We're taught in Scripture that as followers of Christ we are to be fully dependent on God.

What exactly does that look like? Today on Truth for Life we'll find out why dependence on the Lord doesn't mean we just sit back and wait for Him to work. Alistair Begg is teaching from chapters 3 and 4 in the book of Nehemiah. You will notice in verse 6 that the people were at the halfway mark. They had built the wall till all of it had reached half its heights. And the opposition has intensified.

And now Nehemiah faces a real challenge. Let me give you three words which continue our run of words ending in A-T-I-O-N. The agitation which is external is more than matched by the consternation—that's the second word—which is internal.

Furthermore, there was intimidation which came hard on the heels of this internal lack of security. Verse 11, all the enemies said, Before they know it, or before they see us, we'll get right in there among them, we'll kill them, and we'll put an end to the work. What you have here in verse 11 is essentially a whispering campaign. And so the word begins to go around. They're gonna get us. They're going to kill us.

They're gonna shut the project down. Bad news travels fast. And there were a little group of people, some of them, living close to these enemies. You'll notice that there in verse 12.

The Jews who lived near them. Principle—you get like the people you spend time with. If you're prone to discouragement, don't live amongst people who traffic always in discouraging news. When you hang around people who are negative, you'll catch the bug.

And the man or the woman who is jaundice eventually sees everything yellow. And what had happened was that the word that was coming through to these people who were closest to them had begun to permeate their thinking, and so they were coming to Nehemiah again and again and again. He tells us here that they came ten times over to us, saying, Whatever you turn, they're going to attack. So there is the challenge to leadership. Agitation on the outside, consternation on the inside, intimidation outside inside.

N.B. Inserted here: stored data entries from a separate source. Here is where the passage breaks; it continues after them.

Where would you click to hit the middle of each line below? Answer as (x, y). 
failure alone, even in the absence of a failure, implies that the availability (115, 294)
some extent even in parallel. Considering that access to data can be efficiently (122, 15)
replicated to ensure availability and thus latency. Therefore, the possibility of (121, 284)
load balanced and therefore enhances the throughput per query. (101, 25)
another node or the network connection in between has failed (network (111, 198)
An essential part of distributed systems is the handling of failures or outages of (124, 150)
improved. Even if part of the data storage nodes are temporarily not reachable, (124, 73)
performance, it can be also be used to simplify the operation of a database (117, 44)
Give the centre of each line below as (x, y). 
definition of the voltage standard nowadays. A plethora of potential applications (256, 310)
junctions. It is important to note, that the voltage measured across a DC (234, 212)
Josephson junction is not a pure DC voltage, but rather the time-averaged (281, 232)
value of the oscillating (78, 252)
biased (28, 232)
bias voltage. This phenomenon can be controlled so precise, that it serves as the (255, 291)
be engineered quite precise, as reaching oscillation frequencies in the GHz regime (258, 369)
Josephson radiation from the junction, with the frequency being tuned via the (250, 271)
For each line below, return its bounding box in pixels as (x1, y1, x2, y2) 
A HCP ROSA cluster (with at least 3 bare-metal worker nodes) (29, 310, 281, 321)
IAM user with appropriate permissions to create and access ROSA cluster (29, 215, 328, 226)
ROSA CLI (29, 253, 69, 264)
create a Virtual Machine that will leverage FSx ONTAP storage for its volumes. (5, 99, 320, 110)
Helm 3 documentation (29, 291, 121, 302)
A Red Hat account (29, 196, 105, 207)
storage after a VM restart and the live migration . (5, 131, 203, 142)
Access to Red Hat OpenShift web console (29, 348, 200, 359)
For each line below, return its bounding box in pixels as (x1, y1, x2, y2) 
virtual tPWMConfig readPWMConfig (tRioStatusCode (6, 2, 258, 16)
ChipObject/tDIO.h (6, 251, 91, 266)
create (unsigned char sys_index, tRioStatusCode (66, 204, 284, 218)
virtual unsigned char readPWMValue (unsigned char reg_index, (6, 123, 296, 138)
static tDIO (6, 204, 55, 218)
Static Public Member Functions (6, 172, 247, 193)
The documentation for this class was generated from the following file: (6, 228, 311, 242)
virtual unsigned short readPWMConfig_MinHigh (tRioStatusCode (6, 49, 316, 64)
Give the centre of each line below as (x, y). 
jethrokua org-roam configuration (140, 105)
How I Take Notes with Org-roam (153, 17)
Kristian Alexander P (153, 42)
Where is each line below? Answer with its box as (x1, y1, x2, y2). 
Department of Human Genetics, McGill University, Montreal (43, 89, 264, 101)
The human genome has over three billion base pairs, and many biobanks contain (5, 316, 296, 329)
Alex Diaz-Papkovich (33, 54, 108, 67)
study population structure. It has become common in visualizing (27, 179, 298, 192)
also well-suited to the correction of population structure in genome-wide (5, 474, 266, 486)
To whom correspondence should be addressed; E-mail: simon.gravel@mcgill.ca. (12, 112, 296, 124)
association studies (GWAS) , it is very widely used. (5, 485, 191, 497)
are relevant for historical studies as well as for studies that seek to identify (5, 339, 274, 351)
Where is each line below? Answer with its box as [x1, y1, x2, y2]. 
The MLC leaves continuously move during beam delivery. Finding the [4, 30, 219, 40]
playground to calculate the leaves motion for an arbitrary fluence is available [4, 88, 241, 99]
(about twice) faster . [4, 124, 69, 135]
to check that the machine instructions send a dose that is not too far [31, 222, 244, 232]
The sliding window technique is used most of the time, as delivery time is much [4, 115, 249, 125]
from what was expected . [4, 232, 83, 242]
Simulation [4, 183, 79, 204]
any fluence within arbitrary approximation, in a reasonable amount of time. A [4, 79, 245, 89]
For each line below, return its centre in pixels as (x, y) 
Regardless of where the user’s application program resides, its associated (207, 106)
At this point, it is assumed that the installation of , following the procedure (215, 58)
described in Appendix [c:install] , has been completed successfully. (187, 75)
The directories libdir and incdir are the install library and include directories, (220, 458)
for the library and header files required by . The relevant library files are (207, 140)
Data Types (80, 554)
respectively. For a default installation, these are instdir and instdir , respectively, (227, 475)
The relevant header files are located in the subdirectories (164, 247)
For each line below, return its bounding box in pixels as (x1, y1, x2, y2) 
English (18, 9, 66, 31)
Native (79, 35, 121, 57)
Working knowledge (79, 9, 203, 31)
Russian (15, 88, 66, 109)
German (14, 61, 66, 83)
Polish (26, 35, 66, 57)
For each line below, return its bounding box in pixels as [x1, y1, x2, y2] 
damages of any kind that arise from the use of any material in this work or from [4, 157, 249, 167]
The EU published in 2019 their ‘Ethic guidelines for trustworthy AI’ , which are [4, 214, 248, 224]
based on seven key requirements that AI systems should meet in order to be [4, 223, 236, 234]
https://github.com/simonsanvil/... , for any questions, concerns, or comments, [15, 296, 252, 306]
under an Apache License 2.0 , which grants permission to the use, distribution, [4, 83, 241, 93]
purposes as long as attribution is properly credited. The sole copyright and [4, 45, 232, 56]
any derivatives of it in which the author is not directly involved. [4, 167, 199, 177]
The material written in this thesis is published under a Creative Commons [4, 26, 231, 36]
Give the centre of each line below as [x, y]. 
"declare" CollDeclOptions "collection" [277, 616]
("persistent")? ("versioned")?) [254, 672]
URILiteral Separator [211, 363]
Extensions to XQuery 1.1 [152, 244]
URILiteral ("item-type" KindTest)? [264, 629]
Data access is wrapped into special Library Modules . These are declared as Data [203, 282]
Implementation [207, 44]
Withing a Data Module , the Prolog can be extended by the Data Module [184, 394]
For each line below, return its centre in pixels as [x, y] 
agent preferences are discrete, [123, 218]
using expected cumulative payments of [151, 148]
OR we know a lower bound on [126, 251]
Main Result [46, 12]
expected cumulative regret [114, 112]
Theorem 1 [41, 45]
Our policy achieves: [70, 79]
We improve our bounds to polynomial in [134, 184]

What's he gonna do? Verse 9, which we've jumped, provides us with a key statement in all of this. This is a fundamental, vital, biblical principle. But we prayed to our God, and we posted a guard day and night to meet this threat. Now, here we are arriving at what is a standard principle in Nehemiah's faith.

Nehemiah is a man of deep trust. His underlying focus and his gaze is on the reality of the Lord first. And having gained the perspective which comes from looking there, he is then able to look at the project around him and bring the perspective of heaven to bear upon the concerns of earth.

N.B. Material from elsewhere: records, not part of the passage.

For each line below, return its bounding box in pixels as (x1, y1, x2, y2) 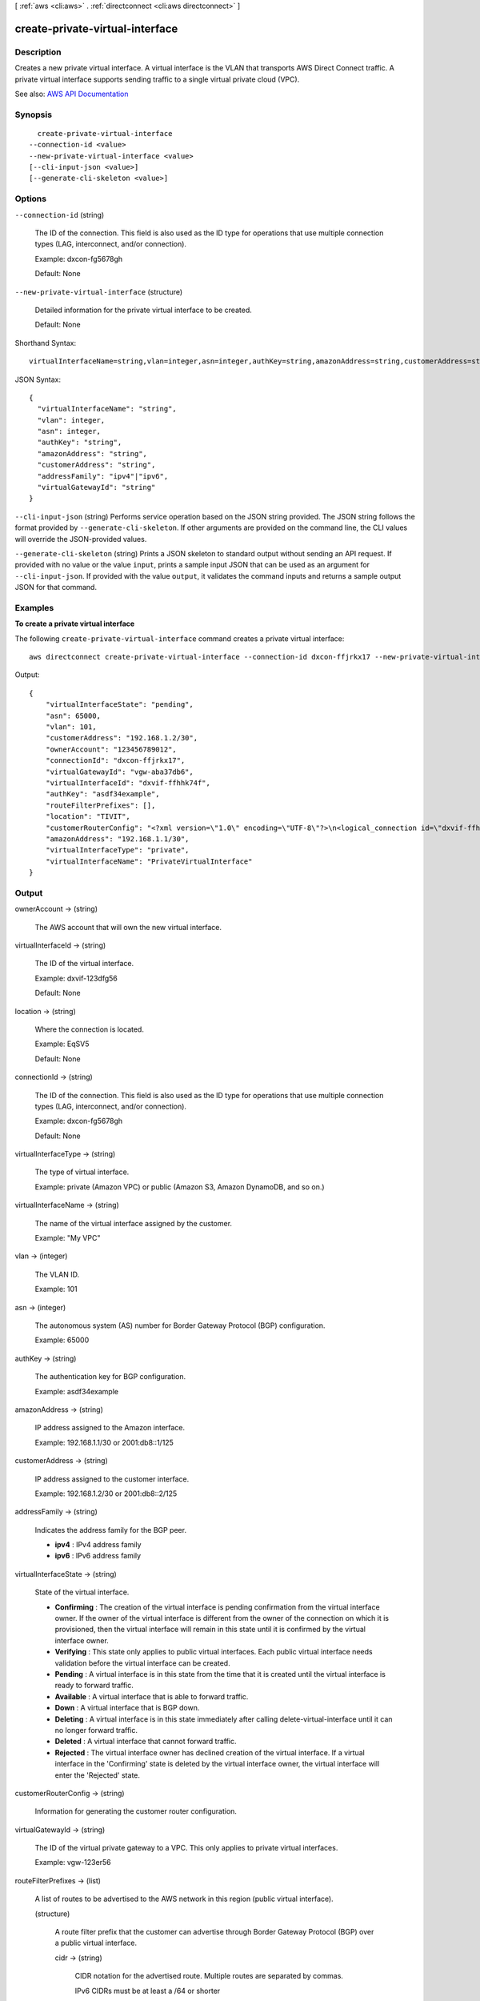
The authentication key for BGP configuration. (34, 1372, 186, 1381)
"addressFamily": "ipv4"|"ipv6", (37, 471, 169, 480)
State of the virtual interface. (34, 1587, 130, 1597)
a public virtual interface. (54, 1938, 138, 1948)
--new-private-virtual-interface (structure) (14, 287, 183, 296)
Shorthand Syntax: (14, 338, 76, 347)
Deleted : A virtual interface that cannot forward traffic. (54, 1737, 237, 1746)
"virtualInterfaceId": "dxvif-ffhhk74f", (45, 778, 211, 788)
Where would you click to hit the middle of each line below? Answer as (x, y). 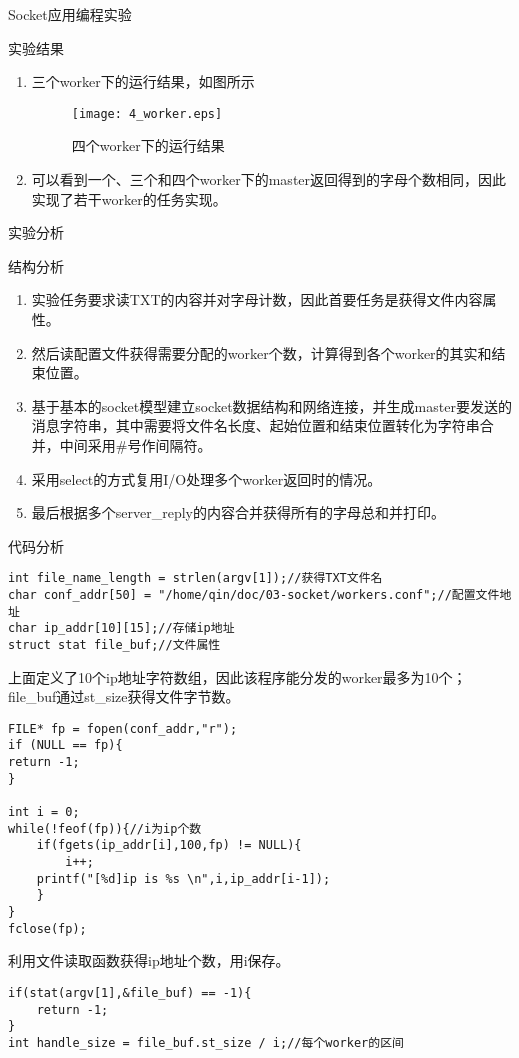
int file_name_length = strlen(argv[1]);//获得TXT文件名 (195, 578)
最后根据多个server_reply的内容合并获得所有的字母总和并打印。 (238, 512)
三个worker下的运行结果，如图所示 (143, 81)
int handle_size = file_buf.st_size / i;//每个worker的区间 (206, 1042)
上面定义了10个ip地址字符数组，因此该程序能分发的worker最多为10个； (237, 676)
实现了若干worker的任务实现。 (129, 198)
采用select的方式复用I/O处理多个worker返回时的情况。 (206, 478)
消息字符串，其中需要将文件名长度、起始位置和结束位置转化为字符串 (255, 425)
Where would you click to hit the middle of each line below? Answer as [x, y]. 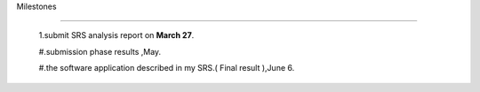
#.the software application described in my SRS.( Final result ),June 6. [167, 68]
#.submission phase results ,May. [100, 51]
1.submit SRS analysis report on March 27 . [116, 35]
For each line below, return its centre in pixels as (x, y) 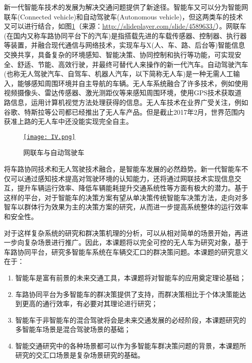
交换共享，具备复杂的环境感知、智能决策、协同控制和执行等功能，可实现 (119, 54)
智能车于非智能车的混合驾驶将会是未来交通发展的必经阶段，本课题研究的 (131, 320)
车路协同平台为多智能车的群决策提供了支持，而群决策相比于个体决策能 (127, 294)
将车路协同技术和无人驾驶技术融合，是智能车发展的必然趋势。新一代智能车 (123, 168)
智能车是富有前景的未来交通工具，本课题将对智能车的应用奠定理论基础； (131, 277)
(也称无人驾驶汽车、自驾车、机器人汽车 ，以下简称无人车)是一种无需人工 (118, 74)
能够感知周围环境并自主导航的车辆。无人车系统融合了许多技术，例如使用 (133, 83)
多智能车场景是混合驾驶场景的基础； (73, 329)

That is a principle that we need to learn. What does heaven have to say about what I'm going through this week? What does this equation mean once I introduce the X factor of God to it? How do I face the challenges of tomorrow in light of the fact that I may look up here and find the answers to my questions? He is a man of great trust. He is a man of skillful management. He encounters heaven. He defends on earth.

Now, you will remember, I hope, that this we've seen has already become a pattern. In chapter 1, he hears the news of the dreadful circumstances, and what does he do? He prays. In chapter 2, he takes action. When you go into chapter 2, into verse 4, and he's given a straightforward question from the king, what do you want, Nehemiah? He operates on the exact same basis. He prays, and then he asks.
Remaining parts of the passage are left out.